Transfert de la charge du fédéral vers les communes


Des mesures européennes qui menacent les services aux personnes

En ces périodes de crises économiques et d’austérité, il est plus que jamais important de pouvoir assurer à l’ensemble de la population des services collectifs accessibles et de qualité. A Bruxelles, cet enjeu est d’actualité avec le boom démographique. Dans ce cadre, une privatisation et une commercialisation des secteurs de la santé et des secteurs sociaux à tout crin représentent un risque important d'accentuation de la dualisation de la société. Je vise tout particulièrement les secteurs tels que ceux de l'accueil de l'enfance, de l'aide aux personnes âgées, …
On sait que les risques de la marchandisation des secteurs publics sont la non-accessibilité de tous les usagers ; la diminution de la qualité face au profit. Car c’est bien là le problème ; la recherche du profit et le besoin de générer des bénéfices dans des secteurs où ces objectifs sont en contradiction avec la nécessité d’assurer des services fondamentaux pour la société, services qui ne sont parfois pas rentables et qui doivent toujours être de qualité.
Pourtant, certaines mesures imposées par l’Union Européenne conduit inéluctablement à ces dérives : la directive-service, dite « directive Bolkenstein », et les mesures liées au SEC 95.

En effet, ces deux mesures, par des processus différents, empêchent les secteurs publics de pouvoir se déployer.

L’enjeu dans le cadre de la directive service est de pouvoir avoir une définition suffisamment large pour éviter que certains secteurs sociaux et de santé puisse être soumis à la concurrence et la liberté de commerce.

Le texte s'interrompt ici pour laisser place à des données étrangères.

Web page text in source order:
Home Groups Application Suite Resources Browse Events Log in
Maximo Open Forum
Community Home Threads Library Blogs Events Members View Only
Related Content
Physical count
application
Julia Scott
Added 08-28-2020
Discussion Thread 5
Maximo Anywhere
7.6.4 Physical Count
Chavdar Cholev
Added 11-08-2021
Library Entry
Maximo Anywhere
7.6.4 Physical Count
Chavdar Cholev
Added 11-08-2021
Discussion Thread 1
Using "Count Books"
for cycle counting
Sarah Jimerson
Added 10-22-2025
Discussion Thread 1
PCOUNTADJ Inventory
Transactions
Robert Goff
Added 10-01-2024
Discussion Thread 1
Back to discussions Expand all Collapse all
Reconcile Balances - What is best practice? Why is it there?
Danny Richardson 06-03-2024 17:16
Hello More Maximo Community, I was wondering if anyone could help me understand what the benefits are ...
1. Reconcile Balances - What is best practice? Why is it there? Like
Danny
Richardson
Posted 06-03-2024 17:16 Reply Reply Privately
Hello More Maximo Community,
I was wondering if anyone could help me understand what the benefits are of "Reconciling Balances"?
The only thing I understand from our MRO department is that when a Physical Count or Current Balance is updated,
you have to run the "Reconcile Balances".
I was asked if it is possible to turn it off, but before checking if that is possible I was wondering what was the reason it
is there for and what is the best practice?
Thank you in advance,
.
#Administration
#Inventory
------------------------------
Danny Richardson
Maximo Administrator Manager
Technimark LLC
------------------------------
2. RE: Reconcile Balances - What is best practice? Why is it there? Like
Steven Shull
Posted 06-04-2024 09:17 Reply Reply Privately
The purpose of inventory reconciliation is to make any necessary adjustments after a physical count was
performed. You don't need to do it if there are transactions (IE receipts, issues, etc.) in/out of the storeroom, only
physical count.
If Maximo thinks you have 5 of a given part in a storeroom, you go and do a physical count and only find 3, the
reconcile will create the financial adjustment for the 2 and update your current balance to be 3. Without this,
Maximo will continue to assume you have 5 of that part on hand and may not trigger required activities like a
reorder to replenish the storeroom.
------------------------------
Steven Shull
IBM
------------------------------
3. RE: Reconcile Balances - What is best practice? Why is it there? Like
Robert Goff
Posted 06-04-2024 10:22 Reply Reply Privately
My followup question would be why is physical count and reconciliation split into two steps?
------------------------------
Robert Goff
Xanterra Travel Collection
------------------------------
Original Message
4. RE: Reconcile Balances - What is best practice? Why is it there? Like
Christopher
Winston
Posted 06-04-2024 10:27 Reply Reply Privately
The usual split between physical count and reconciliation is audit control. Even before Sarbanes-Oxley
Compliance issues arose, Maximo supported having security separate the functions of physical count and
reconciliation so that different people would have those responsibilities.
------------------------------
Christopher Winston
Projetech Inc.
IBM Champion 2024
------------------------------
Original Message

Le sec 95 impose quant à lui des mesures qui aboutissent à ce que l'intégralité de tout investissement soit considérée comme dépensée l'année même de son exécution, sans aucune possibilité d'amortissement. C’est comme si on imposait à un ménage qui voudrait acheter un appartement de sortir l’intégralité de la somme au moment de l’achat, sans pouvoir étaler cet achat sur 20 ou 30 ans... C’est évidemment impossible !

Donc, les communes qui devraient respecter des objectifs stricts en SEC 95 n’y arriveraient qu’en n’investissant plus dans la fourniture de services de proximité à la collectivité.

On le voit, ces mesures peuvent aboutir à l’impossibilité pour le pouvoir public d’investir dans des structures nécessaires pour les besoins de la population, laissant toute marge de manœuvre pour le privé. Ou ne pourrait investir qu’en augmentant fortement les impôts les années d’investissement, ou en vendant du patrimoine communal, ou en recourant à de la débudgétisation via des PPP qui, à terme, sont plus coûteux qu’un financement direct et profitera in fine aux banques intermédiaires.

D’après les interpellations que le Groupe écolo a posées au Parlement Bruxellois concernant les directives services auprès des deux ministres présidents de la Région et de la Cocof, une proposition de définition fes services (sociaux) d’intérêt général va prochainement être déposée aux Gouvernements. Nous demandons qu’au moment de cet examen, le débat soit mené afin d’assurer la protection des services d’intérêt général.

J’ai aussi interpellé le Ministre-Président concernant l’application future du sec 95 par les communes. Compte-rendude la séance du 18 avril

Dans le cadre de nos obligations envers l’Europe, nous devons garder à l’esprit l’intérêt de la population et permettre aux communes, notamment, de pouvoir faire face à leurs besoins.
Il faut veiller à ce que l’Etat, de manière générale, garde le contrôle des réponses à donner aux besoins de la population (tant pour les services que pour les investissements) et encadre les pratiques.